→ Task input

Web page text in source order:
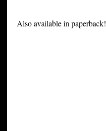
Also available in paperback!
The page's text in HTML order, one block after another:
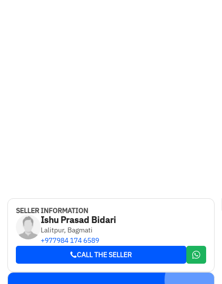
SELLER INFORMATION
Ishu Prasad Bidari
Lalitpur, Bagmati
+977984 174 6589
CALL THE SELLER
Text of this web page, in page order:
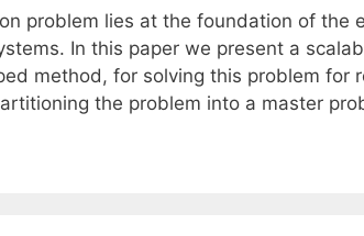
problem lies at the foundation of the
In this paper we present a
method, for solving this problem for
the problem into a master
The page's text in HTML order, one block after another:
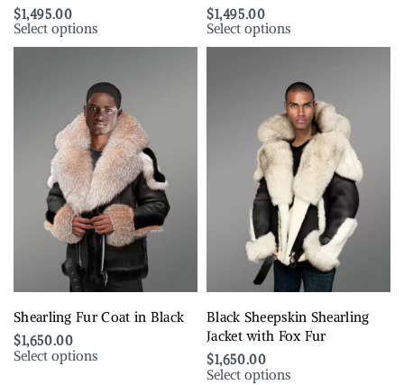
$1,495.00
Select options
$1,495.00
Select options
Shearling Fur Coat in Black
$1,650.00
Select options
Black Sheepskin Shearling
Jacket with Fox Fur
$1,650.00
Select options
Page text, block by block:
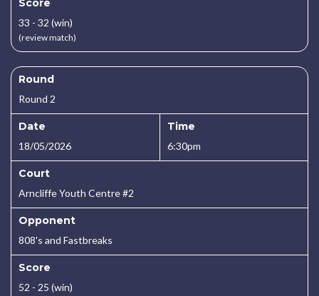
Score
33 - 32 (win)
(review match)
Round
Round 2
Date
18/05/2026
Time
6:30pm
Court
Arncliffe Youth Centre #2
Opponent
808's and Fastbreaks
Score
52 - 25 (win)
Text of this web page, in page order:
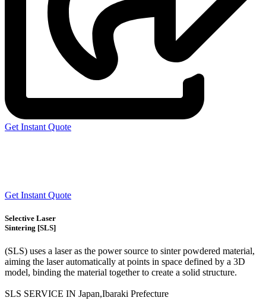
Get Instant Quote
Get Instant Quote
Selective Laser
Sintering [SLS]
(SLS) uses a laser as the power source to sinter powdered material,
aiming the laser automatically at points in space defined by a 3D
model, binding the material together to create a solid structure.
SLS SERVICE IN Japan,Ibaraki Prefecture
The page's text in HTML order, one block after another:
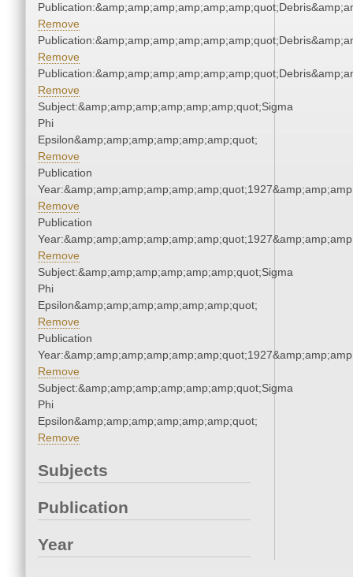
Remove
Remove
Remove
Subject:&amp;amp;amp;amp;amp;amp;quot;Sigma
Phi
Epsilon&amp;amp;amp;amp;amp;amp;quot;
Remove
Publication
Remove
Publication
Remove
Subject:&amp;amp;amp;amp;amp;amp;quot;Sigma
Phi
Epsilon&amp;amp;amp;amp;amp;amp;quot;
Remove
Publication
Remove
Subject:&amp;amp;amp;amp;amp;amp;quot;Sigma
Phi
Epsilon&amp;amp;amp;amp;amp;amp;quot;
Remove
Subjects
Publication
Year
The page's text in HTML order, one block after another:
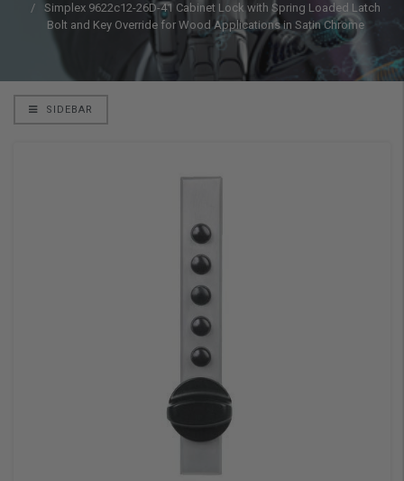
Simplex 9622c12-26D-41 Cabinet Lock with Spring Loaded Latch
Bolt and Key Override for Wood Applications in Satin Chrome
SIDEBAR
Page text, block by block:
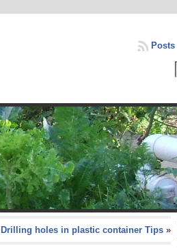
Posts
Drilling holes in plastic container Tips»
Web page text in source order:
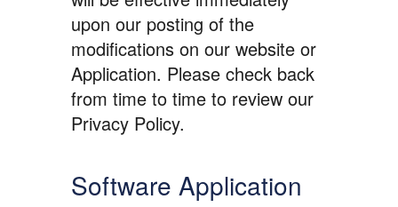
upon our posting of the
modifications on our website or
Application. Please check back
from time to time to review our
Privacy Policy.
Software Application
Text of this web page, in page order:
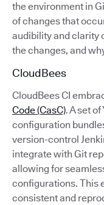
the environment in
of changes that
audibility and clarity
the changes, and
CloudBees
CloudBees CI
Code (CasC). A set
configuration
version-control
integrate with Git
allowing for
configurations. This
consistent and
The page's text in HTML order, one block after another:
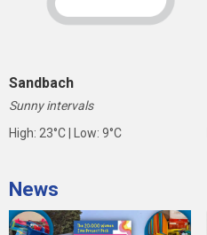
Sandbach
Sunny intervals
High: 23°C | Low: 9°C
News
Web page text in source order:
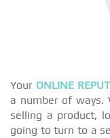
Your ONLINE
a number of ways.
selling a product,
going to turn to a
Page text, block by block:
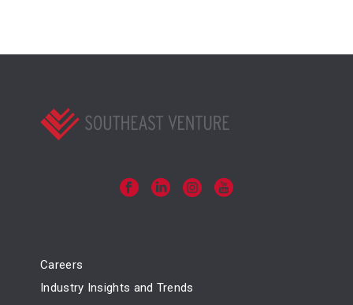
Careers
Industry Insights and Trends
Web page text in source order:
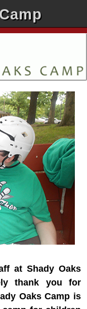
at Shady Oaks
thank you for
Oaks Camp is
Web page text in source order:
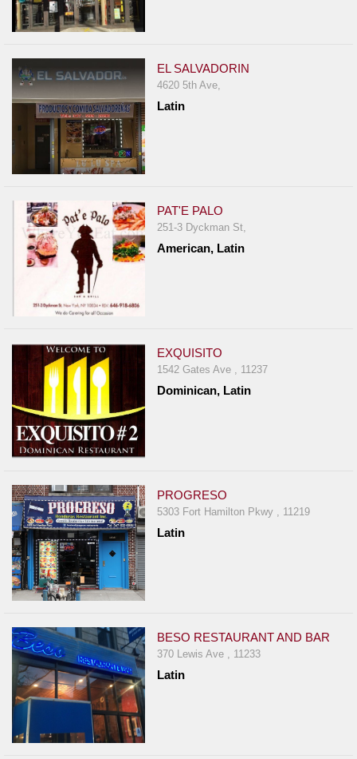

→ Exercise instructions
From the first line to the last, restate the entries exactly, without pictures.

→ Task response
Web page text in source order:
Also available in paperback!
The page's text in HTML order, one block after another:
SELLER INFORMATION
Ishu Prasad Bidari
Lalitpur, Bagmati
+977984 174 6589
CALL THE SELLER
Text of this web page, in page order:
problem lies at the foundation of the
In this paper we present a
method, for solving this problem for
the problem into a master
The page's text in HTML order, one block after another:
$1,495.00
Select options
$1,495.00
Select options
Shearling Fur Coat in Black
$1,650.00
Select options
Black Sheepskin Shearling
Jacket with Fox Fur
$1,650.00
Select options
Page text, block by block:
Score
33 - 32 (win)
(review match)
Round
Round 2
Date
18/05/2026
Time
6:30pm
Court
Arncliffe Youth Centre #2
Opponent
808's and Fastbreaks
Score
52 - 25 (win)
Text of this web page, in page order:
Get Instant Quote
Get Instant Quote
Selective Laser
Sintering [SLS]
(SLS) uses a laser as the power source to sinter powdered material,
aiming the laser automatically at points in space defined by a 3D
model, binding the material together to create a solid structure.
SLS SERVICE IN Japan,Ibaraki Prefecture
The page's text in HTML order, one block after another:
Remove
Remove
Remove
Subject:&amp;amp;amp;amp;amp;amp;quot;Sigma
Phi
Epsilon&amp;amp;amp;amp;amp;amp;quot;
Remove
Publication
Remove
Publication
Remove
Subject:&amp;amp;amp;amp;amp;amp;quot;Sigma
Phi
Epsilon&amp;amp;amp;amp;amp;amp;quot;
Remove
Publication
Remove
Subject:&amp;amp;amp;amp;amp;amp;quot;Sigma
Phi
Epsilon&amp;amp;amp;amp;amp;amp;quot;
Remove
Subjects
Publication
Year
The page's text in HTML order, one block after another:
Simplex 9622c12-26D-41 Cabinet Lock with Spring Loaded Latch
Bolt and Key Override for Wood Applications in Satin Chrome
SIDEBAR
Page text, block by block:
Posts
Drilling holes in plastic container Tips»
Web page text in source order:
upon our posting of the
modifications on our website or
Application. Please check back
from time to time to review our
Privacy Policy.
Software Application
Text of this web page, in page order:
the environment in
of changes that
audibility and clarity
the changes, and
CloudBees
CloudBees CI
Code (CasC). A set
configuration
version-control
integrate with Git
allowing for
configurations. This
consistent and
The page's text in HTML order, one block after another:
Sandbach
Sunny intervals
High: 23°C | Low: 9°C
News
Web page text in source order:
Your ONLINE
a number of ways.
selling a product,
going to turn to a
Page text, block by block:
Careers
Industry Insights and Trends
Web page text in source order:
at Shady Oaks
thank you for
Oaks Camp is
Web page text in source order:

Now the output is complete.